(Records contained in a dataset)
*** Begin section ***
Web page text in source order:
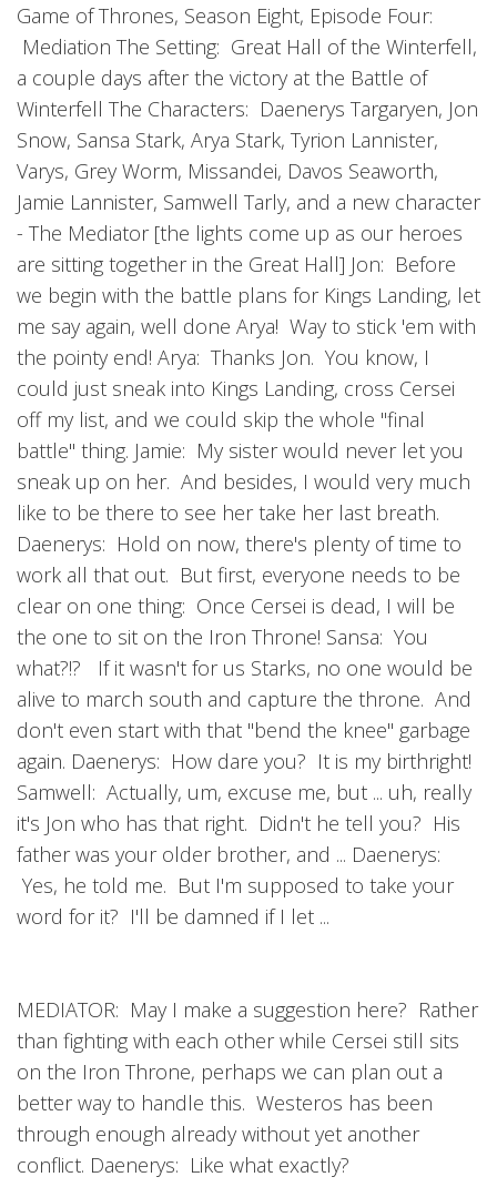
Game of Thrones, Season Eight, Episode Four:
Mediation The Setting: Great Hall of the Winterfell,
a couple days after the victory at the Battle of
Winterfell The Characters: Daenerys Targaryen, Jon
Snow, Sansa Stark, Arya Stark, Tyrion Lannister,
Varys, Grey Worm, Missandei, Davos Seaworth,
Jamie Lannister, Samwell Tarly, and a new character
- The Mediator [the lights come up as our heroes
are sitting together in the Great Hall] Jon: Before
we begin with the battle plans for Kings Landing, let
me say again, well done Arya! Way to stick 'em with
the pointy end! Arya: Thanks Jon. You know, I
could just sneak into Kings Landing, cross Cersei
off my list, and we could skip the whole "final
battle" thing. Jamie: My sister would never let you
sneak up on her. And besides, I would very much
like to be there to see her take her last breath.
Daenerys: Hold on now, there's plenty of time to
work all that out. But first, everyone needs to be
clear on one thing: Once Cersei is dead, I will be
the one to sit on the Iron Throne! Sansa: You
what?!? If it wasn't for us Starks, no one would be
alive to march south and capture the throne. And
don't even start with that "bend the knee" garbage
again. Daenerys: How dare you? It is my birthright!
Samwell: Actually, um, excuse me, but ... uh, really
it's Jon who has that right. Didn't he tell you? His
father was your older brother, and ... Daenerys:
Yes, he told me. But I'm supposed to take your
word for it? I'll be damned if I let ...
MEDIATOR: May I make a suggestion here? Rather
than fighting with each other while Cersei still sits
on the Iron Throne, perhaps we can plan out a
better way to handle this. Westeros has been
through enough already without yet another
conflict. Daenerys: Like what exactly?
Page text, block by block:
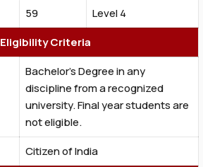
59
Level 4
Eligibility Criteria
Bachelor’s Degree in any
discipline from a recognized
university. Final year students are
not eligible.
Citizen of India
*** End section ***
TO DO: Filter the data down to the lines that contain the string "Cersei", and copy them.

SOLUTION FOR THIS TASK:
could just sneak into Kings Landing, cross Cersei
clear on one thing: Once Cersei is dead, I will be
than fighting with each other while Cersei still sits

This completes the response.